That was not the Ohio State team I watched all season. The Ohio State team that I saw win the Big Ten regular season title would not shoot 32% from the field and struggle to beat a significantly inferior Northwestern team 67-61 in overtime in the conference tournament. The Ohio State team I saw set an NCAA record for three point shooting in a game would never follow that up by going 3-15 from behind the arc, missing a number of wide open looks in the process. And the Ohio State team that I saw pass the ball with such precision all season would never play an entire 45 minutes of basketball, score 67 points and only collect three assists total as a team in the process. That would not be the Ohio State team I saw play all season long.
But all that and more happened on Friday, as the Buckeyes proved that in the right setting, they can be just as vulnerable as all the other NCAA tournament contenders. Going into the Northwestern game, the common perception was that while all the other potential No. 1 and 2 seeds had major issues that could be exploited, Ohio State was the most complete team in America, with no real obvious weakness. But the group that took the court on Friday dispelled any such thought. Thad Matta's team played with uncharacteristic selfishness, refusing to share the ball and devolving into a one-on-one attacking offense late, that neither played to the Buckeyes strength or was effective at creating late points.
Ohio State only scored 10 points in the last 9:30 of the regulation, a stretch that saw the Buckeyes run some of their worst offensive sets of the year. William Buford's two field goals during that stretch were the only points scored away from the foul line by Ohio State and absent an exceptional free throw performance by Jared Sullinger (16-18), Northwestern would have been able to pull off the stunner.

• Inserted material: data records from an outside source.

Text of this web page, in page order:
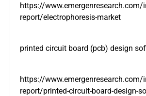
https://www.emergenresearch.com/
report/electrophoresis-market
printed circuit board (pcb) design
https://www.emergenresearch.com/
report/printed-circuit-board-design-
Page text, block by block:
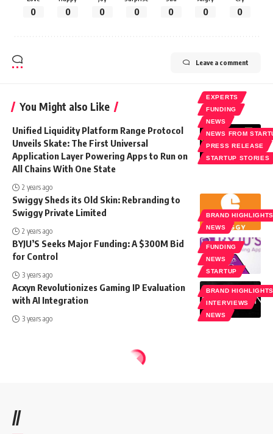
0 0 0 0 0 0 0
Leave a comment
You Might also Like
EXPERTS
FUNDING
NEWS
NEWS FROM
PRESS RELEASE
STARTUP STORIES
Unified Liquidity Platform Range Protocol
Unveils Skate: The First Universal
Application Layer Powering Apps to Run on
All Chains With One State
2 years ago
BRAND
NEWS
Swiggy Sheds its Old Skin: Rebranding to
Swiggy Private Limited
2 years ago
FUNDING
NEWS
STARTUP
BYJU’S Seeks Major Funding: A $300M Bid
for Control
3 years ago
BRAND
INTERVIEWS
NEWS
Acxyn Revolutionizes Gaming IP Evaluation
with AI Integration
3 years ago
//
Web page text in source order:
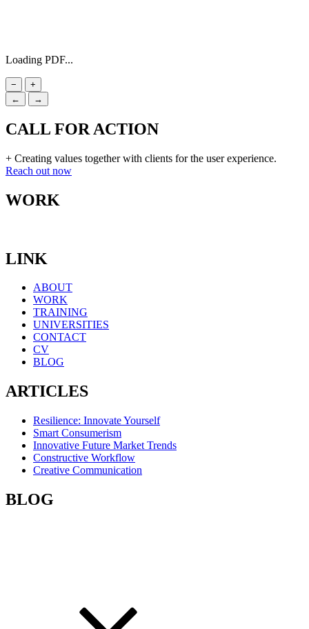
Loading PDF...
−
+
←
→
CALL FOR ACTION
+ Creating values together with clients for the user experience.
Reach out now
WORK
LINK
ABOUT
WORK
TRAINING
UNIVERSITIES
CONTACT
CV
BLOG
ARTICLES
Resilience: Innovate Yourself
Smart Consumerism
Innovative Future Market Trends
Constructive Workflow
Creative Communication
BLOG
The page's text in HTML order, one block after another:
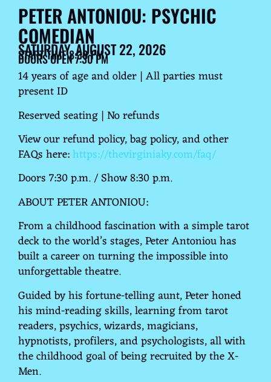
PETER ANTONIOU: PSYCHIC
COMEDIAN
SATURDAY, AUGUST 22, 2026
START TIME 8:30 PM
DOORS OPEN 7:30 PM
14 years of age and older | All parties must
present ID
Reserved seating | No refunds
View our refund policy, bag policy, and other
FAQs here:https://thevirginiaky.com/faq/
Doors 7:30 p.m. / Show 8:30 p.m.
ABOUT PETER ANTONIOU:
From a childhood fascination with a simple tarot
deck to the world’s stages, Peter Antoniou has
built a career on turning the impossible into
unforgettable theatre.
Guided by his fortune-telling aunt, Peter honed
his mind-reading skills, learning from tarot
readers, psychics, wizards, magicians,
hypnotists, profilers, and psychologists, all with
the childhood goal of being recruited by the X-
Men.

The Wildcats showcased that the way to defeat Ohio State is to change the style of play to such a degree that the Buckeyes become frustrated. Northwestern threw a number of defensive looks, slowed the ball down on offense and dared the Buckeyes to beat them with outside jumpers. All confused Thad Matta's group and made the best team in America look decidedly ordinary.

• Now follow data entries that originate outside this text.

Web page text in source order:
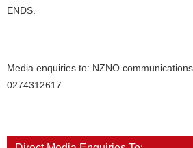
ENDS.
Media enquiries to: NZNO
0274312617.
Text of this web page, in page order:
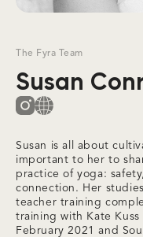
The Fyra Team
Susan
Susan is all about
important to her to
practice of yoga:
connection. Her
teacher training
training with Kate Kuss
February 2021 and
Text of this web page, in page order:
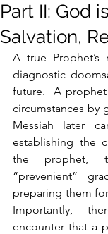
Part II: God
Salvation,
A true
diagnostic
future.  A
circumstances by
Messiah later
establishing the
the prophet,
“prevenient”
preparing them
Importantly,
encounter that a
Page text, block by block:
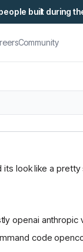
built during
Community
its look like a
openai anthropic
code
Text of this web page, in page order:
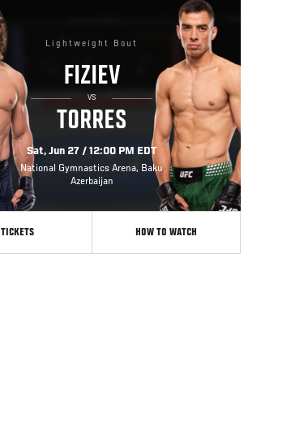
Lightweight Bout
FIZIEV
VS
TORRES
Sat, Jun 27 / 12:00 PM EDT
National Gymnastics Arena, Baku
Azerbaijan
TICKETS HOW TO WATCH
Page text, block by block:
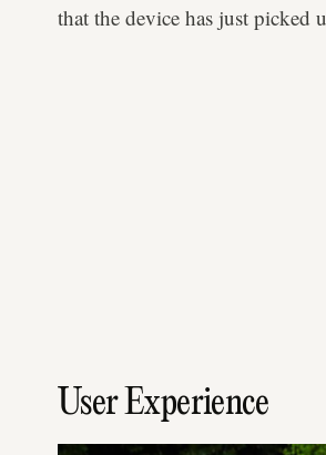
that the device has just picked
User Experience
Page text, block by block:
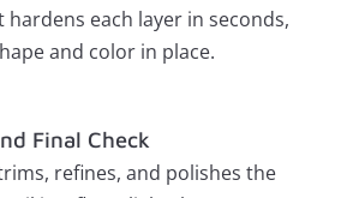
hardens each layer in seconds,
and color in place.
Final Check
refines, and polishes the
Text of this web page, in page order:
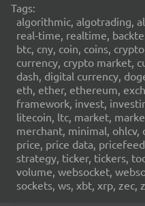
Tags:
algorithmic, algotrading,
real-time, realtime,
btc, cny, coin, coins,
currency, crypto market,
dash, digital currency,
eth, ether, ethereum,
framework, invest,
litecoin, ltc, market,
merchant, minimal,
price, price data,
strategy, ticker, tickers,
volume, websocket,
sockets, ws, xbt, xrp, zec,
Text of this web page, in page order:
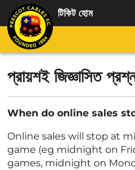
টিকিট হোম
প্রায়শই জিজ্ঞাসিত
When do online sales
Online sales will stop at
game (eg midnight on
games, midnight on
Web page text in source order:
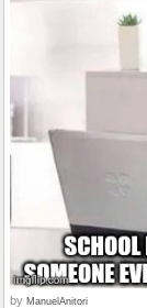
by ManuelAnitori

In the end, Ohio State ability to control the glass (they outrebounded Northwestern 41-24) and use its exceptional height and athleticism to overcome its poor play, allowed the Buckeyes to escape with a victory. But the game does raise some worries for those positioning the Buckeyes as the favorite when the brackets are announced on Sunday. For the first time in a number of weeks, the Buckeyes looked disjointed and were taken out of their game, something that hadn't happened even in their road defeats. A great passing team was reduced to selfish play and little offense was generated outside of drawing contact and getting to the free throw line. It even took a questionable call in the game's final minutes (the strange technical on Northwestern center Luka Mirkovic for throwing his mouthpiece down in frustration in overtime) in order for the Buckeyes to seal the victory.
None of those traits are consistent with the Ohio State I watched all season and was certain could cut down the nets in Houston this April. Ohio State is still the best overall team in America, but Friday's win showed that the Buckeyes are vulnerable, just like everyone else.